Students should also look to their personal networks, alumni organizations and on-campus events such as job fairs, to find an internship opportunity.
One employer that students are already familiar with — their own school — may also offer placements for interns, Fisher notes.
A strong resume and cover letter, advisers say, can be the deciding factor.
Putting a resume and cover letter together is an essential starting point, but underclassmen are often unsure of what to highlight due to a lack of work experience, says Michelle Clare, senior director of career education at the University of Cincinnati.
“They all have something to put on their resume to show something about themselves; sometimes, it just takes a conversation to get there,” Clare says.
Advisers say all types of work experience is fair game as long as students can explain what they learned in that role, from customer service and cash handling skills at fast-food jobs to oversight responsibilities a student learned as a summer camp counselor.
“When we’re looking at an application and a student candidate, we’re looking at the total story,” says Bryan Kaminski, who oversees the internship program for Under Armour, which hires 100 interns each summer out of a pool of up to 20,000 applicants.
A good resume, he says, shows impact, not just job descriptions.
Ditto for Dell Technologies, which hires up to 800 interns a year in North America alone, says Jennifer Jones Newbill, director of university relations and recruitment.
“We really like people who are active on their campus,” Newbill says, noting that students can demonstrate leadership skills in student organizations or through past work experiences. “That’s character building.
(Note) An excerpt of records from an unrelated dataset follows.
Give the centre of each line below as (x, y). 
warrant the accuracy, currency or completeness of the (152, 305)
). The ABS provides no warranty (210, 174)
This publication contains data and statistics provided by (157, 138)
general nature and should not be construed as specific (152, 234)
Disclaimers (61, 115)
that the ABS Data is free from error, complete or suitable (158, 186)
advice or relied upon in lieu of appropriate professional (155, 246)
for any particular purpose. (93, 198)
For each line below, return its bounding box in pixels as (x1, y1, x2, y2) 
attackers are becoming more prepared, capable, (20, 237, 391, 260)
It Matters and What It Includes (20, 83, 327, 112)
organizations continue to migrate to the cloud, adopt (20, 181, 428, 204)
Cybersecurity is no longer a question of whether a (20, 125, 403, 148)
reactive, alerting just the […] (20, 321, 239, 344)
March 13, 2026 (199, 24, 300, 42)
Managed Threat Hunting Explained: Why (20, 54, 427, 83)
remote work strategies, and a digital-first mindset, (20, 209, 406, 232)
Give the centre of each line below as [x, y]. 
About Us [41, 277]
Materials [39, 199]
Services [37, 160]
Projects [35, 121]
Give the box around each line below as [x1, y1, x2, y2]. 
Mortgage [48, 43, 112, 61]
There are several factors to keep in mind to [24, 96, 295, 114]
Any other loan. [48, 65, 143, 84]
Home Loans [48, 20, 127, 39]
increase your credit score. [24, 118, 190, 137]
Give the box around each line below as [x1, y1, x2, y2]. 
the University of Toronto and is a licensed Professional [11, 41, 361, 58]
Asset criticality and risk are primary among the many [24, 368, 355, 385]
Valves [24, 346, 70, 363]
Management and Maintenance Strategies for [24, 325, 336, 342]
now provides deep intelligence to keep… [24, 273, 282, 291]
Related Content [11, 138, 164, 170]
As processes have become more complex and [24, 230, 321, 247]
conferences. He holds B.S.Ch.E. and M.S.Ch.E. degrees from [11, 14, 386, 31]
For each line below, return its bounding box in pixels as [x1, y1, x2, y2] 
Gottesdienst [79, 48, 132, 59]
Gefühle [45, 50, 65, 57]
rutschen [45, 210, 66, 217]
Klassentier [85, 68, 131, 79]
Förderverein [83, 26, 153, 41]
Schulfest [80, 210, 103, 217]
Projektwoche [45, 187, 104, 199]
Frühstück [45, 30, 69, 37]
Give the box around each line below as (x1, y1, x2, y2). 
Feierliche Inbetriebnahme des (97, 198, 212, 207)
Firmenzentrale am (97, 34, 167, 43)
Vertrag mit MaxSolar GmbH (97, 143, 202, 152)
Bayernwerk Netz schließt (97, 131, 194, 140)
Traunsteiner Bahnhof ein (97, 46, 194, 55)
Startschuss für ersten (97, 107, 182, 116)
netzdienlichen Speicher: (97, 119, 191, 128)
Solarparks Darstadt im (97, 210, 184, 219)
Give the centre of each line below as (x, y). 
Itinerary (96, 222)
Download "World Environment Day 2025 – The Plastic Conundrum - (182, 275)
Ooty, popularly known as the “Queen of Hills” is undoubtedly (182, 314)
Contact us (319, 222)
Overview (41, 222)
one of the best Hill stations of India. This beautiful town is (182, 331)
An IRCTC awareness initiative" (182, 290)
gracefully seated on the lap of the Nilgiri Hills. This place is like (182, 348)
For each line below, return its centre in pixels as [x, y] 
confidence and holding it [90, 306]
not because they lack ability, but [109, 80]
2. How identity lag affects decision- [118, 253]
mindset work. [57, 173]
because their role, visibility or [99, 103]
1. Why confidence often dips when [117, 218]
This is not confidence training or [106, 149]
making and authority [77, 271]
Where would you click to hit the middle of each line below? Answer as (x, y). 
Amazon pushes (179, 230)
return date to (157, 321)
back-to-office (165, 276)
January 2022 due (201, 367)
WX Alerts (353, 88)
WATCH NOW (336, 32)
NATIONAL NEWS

It builds leadership skills early.”
And while it helps for a student to have completed a past internship, Newbill notes “that’s attractive but not a requirement.”
Grade-point average is also a factor, but not a decisive one, according to Kaminski and Newbill. While both of their companies consider GPA, it isn’t the top priority.
“We really think that people’s totality of their experiences tend to be more illustrative of their ability to perform than one particular number that is at the top of the resume,” Kaminski says.
Advisers and employers alike say that students will learn many valuable skills over the course of an internship. That can range from finding out what a profession is like to the individual tasks graduates will be asked to carry out daily when they launch their careers.
“It’s not fetching coffee, it’s not making copies; we want to give people a real challenge and have them learn something,” Newbill says.
Kaminski adds that students should use the opportunity to build fans, develop connections and make people want to work with them.
Some employers offer internships during the semester while others may focus on the summer.
“You have a lot of large organizations that specifically only have summer programs, so you do find a lot of opportunities in the summer that you might not find other times of the year,” Clare says.
McLennan notes that with the popularity of summer internships, there may be more competition for those positions.
For high school students looking to gain an edge in competitive internship programs before they get to college, experts advise them to rack up relevant experiences: join student clubs, work a part-time job, network with alumni groups and be active in organizations that relate to career goals.
“A lot of those basic skills that you can learn in high school level positions can go a long way,” Fisher says.